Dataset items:
================================
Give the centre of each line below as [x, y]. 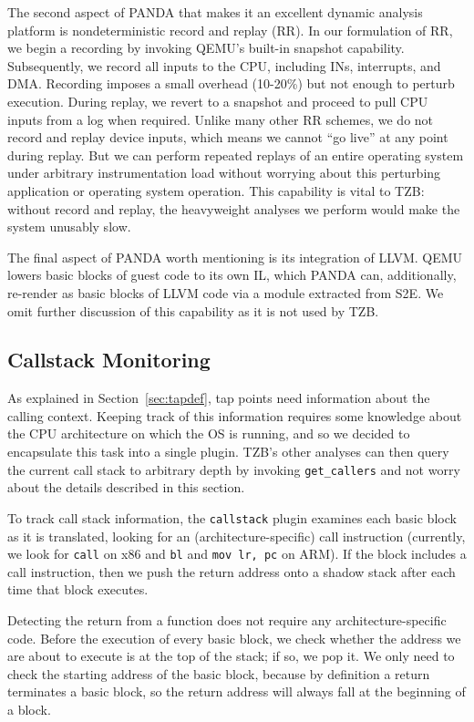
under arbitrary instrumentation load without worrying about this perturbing [224, 173]
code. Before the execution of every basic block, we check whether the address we [234, 638]
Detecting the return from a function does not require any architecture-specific [227, 620]
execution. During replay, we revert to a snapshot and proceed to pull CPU [218, 101]
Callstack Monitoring [109, 360]
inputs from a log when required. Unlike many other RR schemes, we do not [221, 119]
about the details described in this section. [126, 487]
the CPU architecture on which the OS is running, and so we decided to [209, 433]
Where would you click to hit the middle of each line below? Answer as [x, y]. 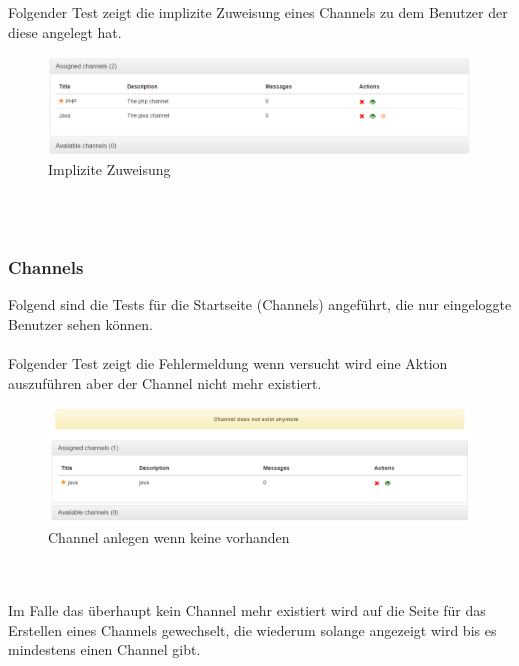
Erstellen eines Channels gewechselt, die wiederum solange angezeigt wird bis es [252, 629]
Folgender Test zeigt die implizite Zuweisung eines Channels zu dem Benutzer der [258, 12]
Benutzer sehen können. [80, 323]
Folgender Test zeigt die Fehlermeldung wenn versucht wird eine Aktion [228, 362]
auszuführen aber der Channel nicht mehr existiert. [165, 382]
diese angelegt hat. [65, 31]
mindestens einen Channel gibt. [104, 649]
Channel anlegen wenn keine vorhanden [169, 537]
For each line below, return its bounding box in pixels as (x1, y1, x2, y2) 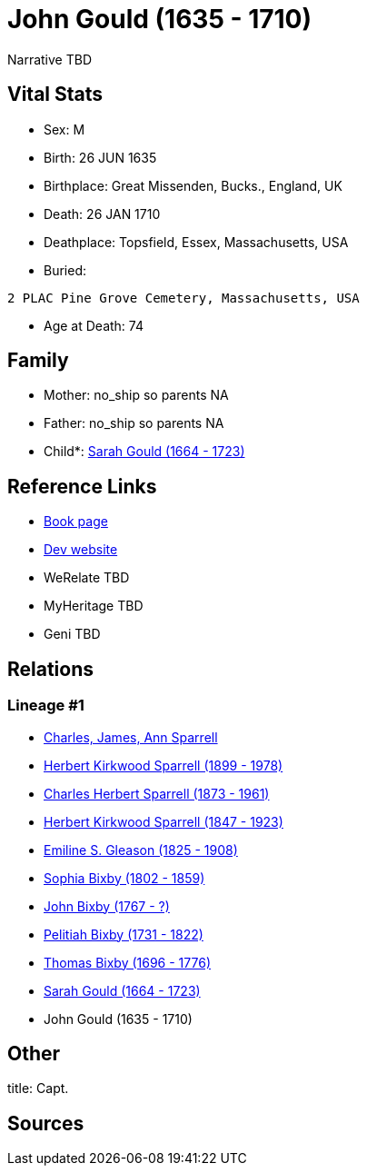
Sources (7, 1111, 84, 1135)
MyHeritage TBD (44, 598, 144, 614)
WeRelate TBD (44, 570, 130, 586)
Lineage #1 (7, 696, 84, 715)
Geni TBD (44, 626, 101, 642)
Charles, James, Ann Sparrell (44, 729, 218, 745)
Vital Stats (7, 83, 104, 106)
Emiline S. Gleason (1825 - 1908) (44, 841, 238, 858)
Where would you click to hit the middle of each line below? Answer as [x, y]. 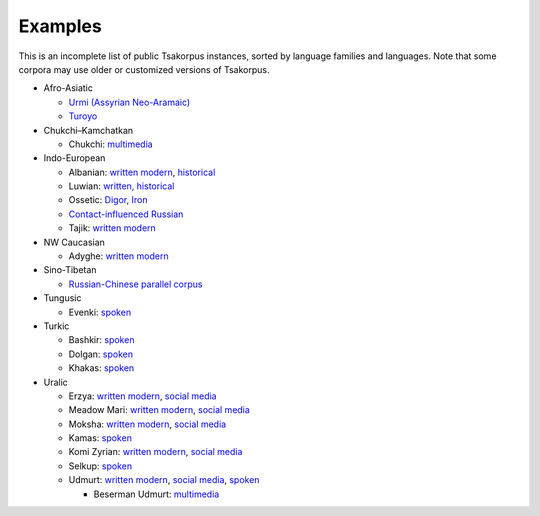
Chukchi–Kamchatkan [88, 130]
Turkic [56, 326]
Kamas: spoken [100, 438]
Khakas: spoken [101, 368]
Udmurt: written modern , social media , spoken [164, 480]
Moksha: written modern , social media [147, 424]
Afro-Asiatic [68, 88]
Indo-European [74, 158]
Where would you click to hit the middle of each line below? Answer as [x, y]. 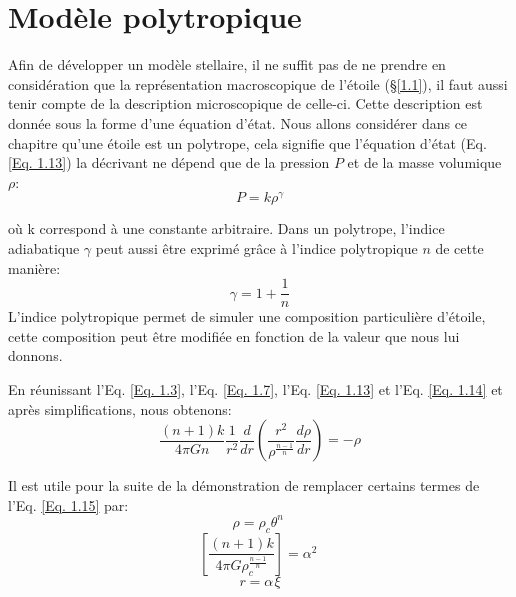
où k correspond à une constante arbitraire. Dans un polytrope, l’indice [226, 228]
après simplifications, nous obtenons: [120, 408]
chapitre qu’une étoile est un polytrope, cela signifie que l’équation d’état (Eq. [247, 142]
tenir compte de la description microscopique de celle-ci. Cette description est [245, 103]
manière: [34, 267]
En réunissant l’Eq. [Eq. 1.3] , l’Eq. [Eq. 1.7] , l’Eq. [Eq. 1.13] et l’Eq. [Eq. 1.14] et [255, 388]
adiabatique [44, 247]
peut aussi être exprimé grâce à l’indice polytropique [256, 247]
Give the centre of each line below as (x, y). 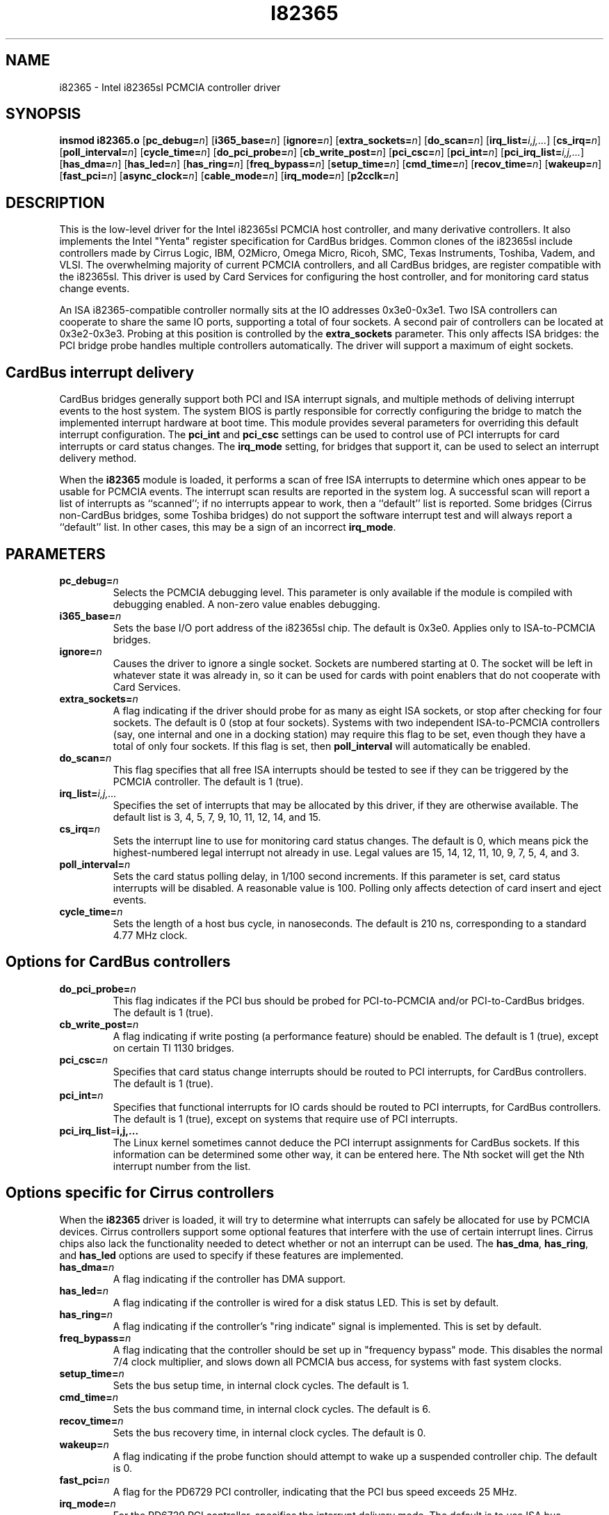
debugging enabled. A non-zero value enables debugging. (246, 604)
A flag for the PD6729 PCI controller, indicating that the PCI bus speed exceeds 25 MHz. (315, 1491)
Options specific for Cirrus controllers (140, 1193)
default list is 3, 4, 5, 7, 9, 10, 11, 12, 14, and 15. (217, 817)
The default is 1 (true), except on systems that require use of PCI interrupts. (285, 1119)
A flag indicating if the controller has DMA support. (229, 1278)
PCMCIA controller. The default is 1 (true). (208, 781)
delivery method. (98, 458)
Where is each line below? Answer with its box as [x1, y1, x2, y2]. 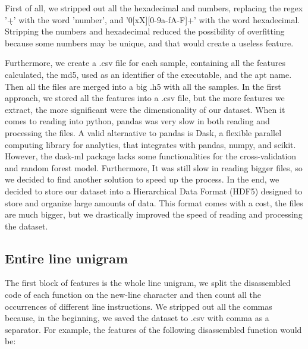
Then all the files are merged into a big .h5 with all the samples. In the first [5, 80, 281, 92]
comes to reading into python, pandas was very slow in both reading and [5, 115, 270, 127]
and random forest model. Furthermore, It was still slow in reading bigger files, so [5, 161, 303, 174]
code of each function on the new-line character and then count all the [5, 288, 261, 301]
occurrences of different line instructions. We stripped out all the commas [5, 300, 272, 312]
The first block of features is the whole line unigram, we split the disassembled [5, 276, 291, 289]
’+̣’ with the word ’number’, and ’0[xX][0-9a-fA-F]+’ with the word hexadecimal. [5, 13, 300, 26]
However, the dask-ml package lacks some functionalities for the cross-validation [5, 150, 297, 162]
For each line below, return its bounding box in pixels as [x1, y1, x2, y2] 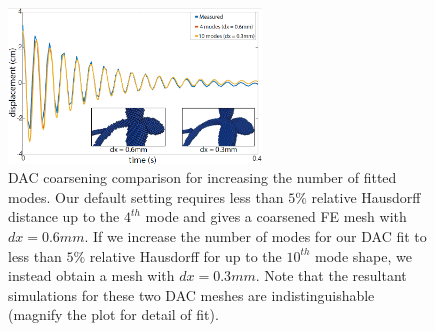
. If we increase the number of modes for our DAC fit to [84, 226, 427, 247]
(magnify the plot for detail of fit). [8, 304, 219, 325]
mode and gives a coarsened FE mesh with [145, 206, 407, 227]
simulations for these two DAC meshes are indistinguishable [8, 284, 375, 305]
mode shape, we [315, 245, 412, 266]
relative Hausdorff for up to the [89, 245, 282, 266]
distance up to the [8, 206, 120, 227]
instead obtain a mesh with [8, 265, 175, 286]
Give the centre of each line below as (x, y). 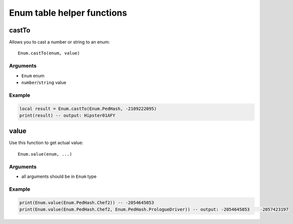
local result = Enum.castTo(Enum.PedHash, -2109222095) (88, 109)
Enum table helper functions (68, 13)
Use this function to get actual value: (46, 143)
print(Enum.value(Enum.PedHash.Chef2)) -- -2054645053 (87, 202)
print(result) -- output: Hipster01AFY (67, 115)
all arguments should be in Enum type (59, 176)
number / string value (44, 82)
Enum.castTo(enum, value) (49, 53)
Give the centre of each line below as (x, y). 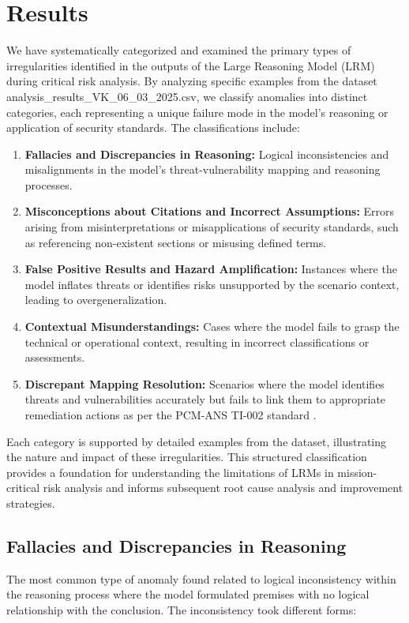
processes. (49, 184)
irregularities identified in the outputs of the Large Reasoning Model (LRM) (191, 65)
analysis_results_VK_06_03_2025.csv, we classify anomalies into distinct (187, 96)
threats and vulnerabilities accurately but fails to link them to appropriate (205, 399)
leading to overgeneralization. (96, 300)
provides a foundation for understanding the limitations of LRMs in (170, 472)
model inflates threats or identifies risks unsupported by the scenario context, (212, 284)
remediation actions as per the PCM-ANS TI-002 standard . (171, 415)
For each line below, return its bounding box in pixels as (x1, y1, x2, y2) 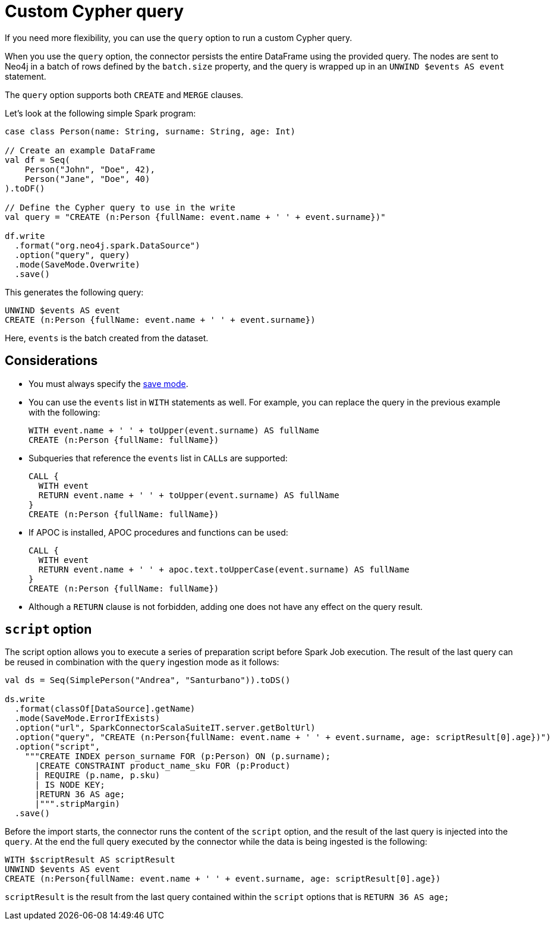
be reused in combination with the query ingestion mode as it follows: (5, 657, 279, 668)
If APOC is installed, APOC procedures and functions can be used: (29, 527, 288, 537)
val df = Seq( (5, 155, 70, 165)
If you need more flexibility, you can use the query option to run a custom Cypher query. (5, 32, 352, 43)
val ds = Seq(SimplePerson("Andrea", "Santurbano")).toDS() (5, 675, 291, 685)
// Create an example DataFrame (5, 145, 155, 155)
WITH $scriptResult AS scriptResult (5, 855, 175, 865)
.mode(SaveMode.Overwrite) (14, 259, 140, 269)
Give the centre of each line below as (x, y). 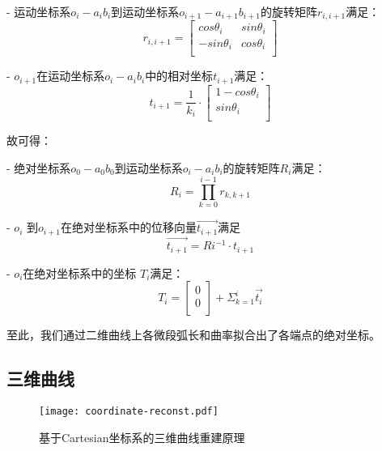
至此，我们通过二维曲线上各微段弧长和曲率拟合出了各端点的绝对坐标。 (193, 335)
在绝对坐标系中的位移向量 (128, 227)
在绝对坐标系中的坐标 (80, 272)
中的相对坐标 (179, 76)
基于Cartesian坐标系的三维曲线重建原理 (142, 437)
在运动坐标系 (71, 76)
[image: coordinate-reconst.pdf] (129, 411)
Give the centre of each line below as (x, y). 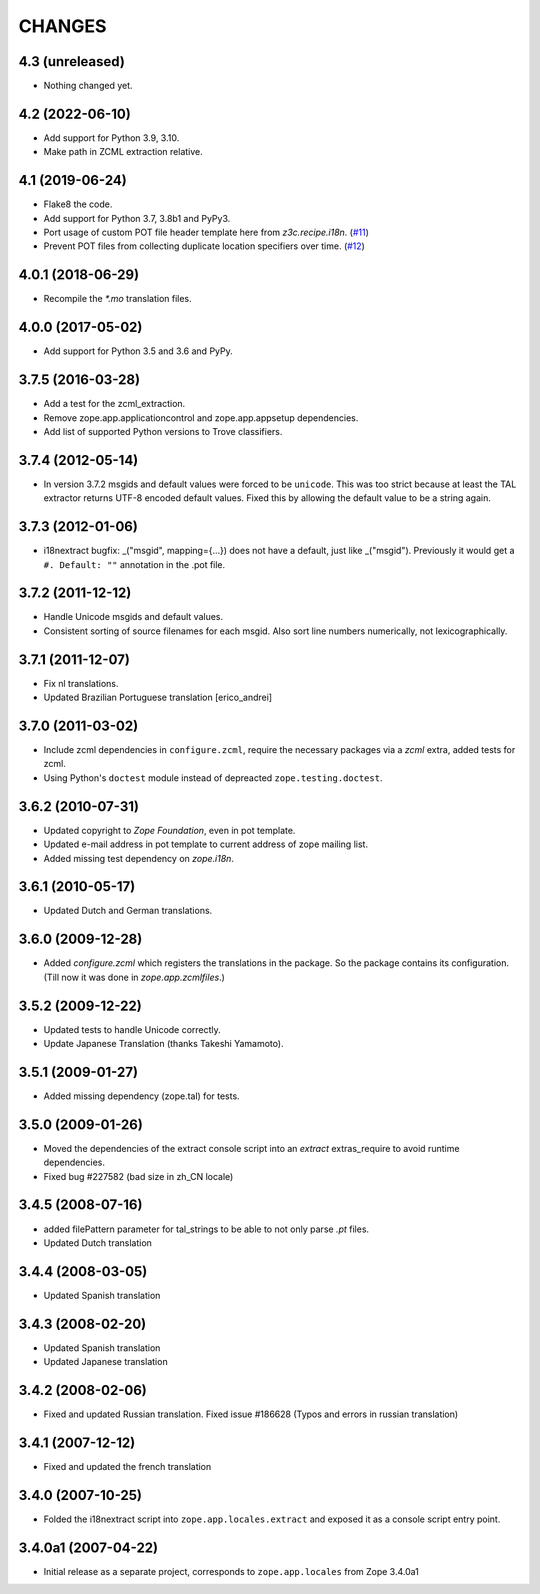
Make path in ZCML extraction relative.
================================
**What you are asked to do**
Please copy each line of the records above in which the word "default" can be found.

**Your response**
default list is 3, 4, 5, 7, 9, 10, 11, 12, 14, and 15. (217, 817)
The default is 1 (true), except on systems that require use of PCI interrupts. (285, 1119)
PCMCIA controller. The default is 1 (true). (208, 781)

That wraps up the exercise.